Zhao-Karger Zhirong, Fichtner Maximilian
Helmholtz Institute Ulm, Ulm, Germany.
Institute of Nanotechnology, Karlsruhe Institute of Technology, Karlsruhe, Germany.
Front Chem. 2019 Jan 15;6:656. doi: 10.3389/fchem.2018.00656. eCollection 2018.

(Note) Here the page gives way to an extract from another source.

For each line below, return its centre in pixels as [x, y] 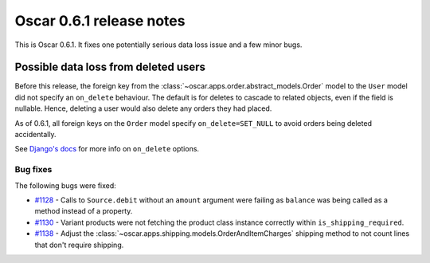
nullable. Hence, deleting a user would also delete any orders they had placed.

Rechargeable magnesium (Mg) batteries are an attractive candidate for next-generation battery technology because of their potential to offer high energy density, low cost, and safe use. Despite recent substantial progress achieved in the development of efficient electrolytes, identifying high-performance cathode materials remains a bottleneck for the realization of practical Mg batteries. Due to the strong interaction between the doubly charged Mg ions and the host matrix, most of the conventional intercalation cathodes suffer from low capacity, high voltage hysteresis, and low energy density in Mg based battery systems. Alternatively, the thermodynamically favorable conversion reaction may circumvent the sluggish Mg diffusion kinetics. In this review, the focus will be laid on promising cathodes beyond the typical intercalation-type materials. We will give an overview of the recent emerging Mg systems with conversion-type and organic cathodes.
可充电镁(Mg)电池因其具有提供高能量密度、低成本和安全使用的潜力,是下一代电池技术的一个有吸引力的候选者。尽管最近在高效电解质的开发方面取得了重大进展,但识别高性能阴极材料仍然是实现实用镁电池的一个瓶颈。由于双电荷镁离子与主体基质之间的强相互作用,大多数传统的插层阴极在镁基电池系统中存在容量低、电压滞后高和能量密度低的问题。另外,热力学上有利的转换反应可能会规避缓慢的镁扩散动力学。在这篇综述中,重点将放在典型插层型材料之外的有前景的阴极上。我们将概述最近出现的具有转换型和有机阴极的镁系统。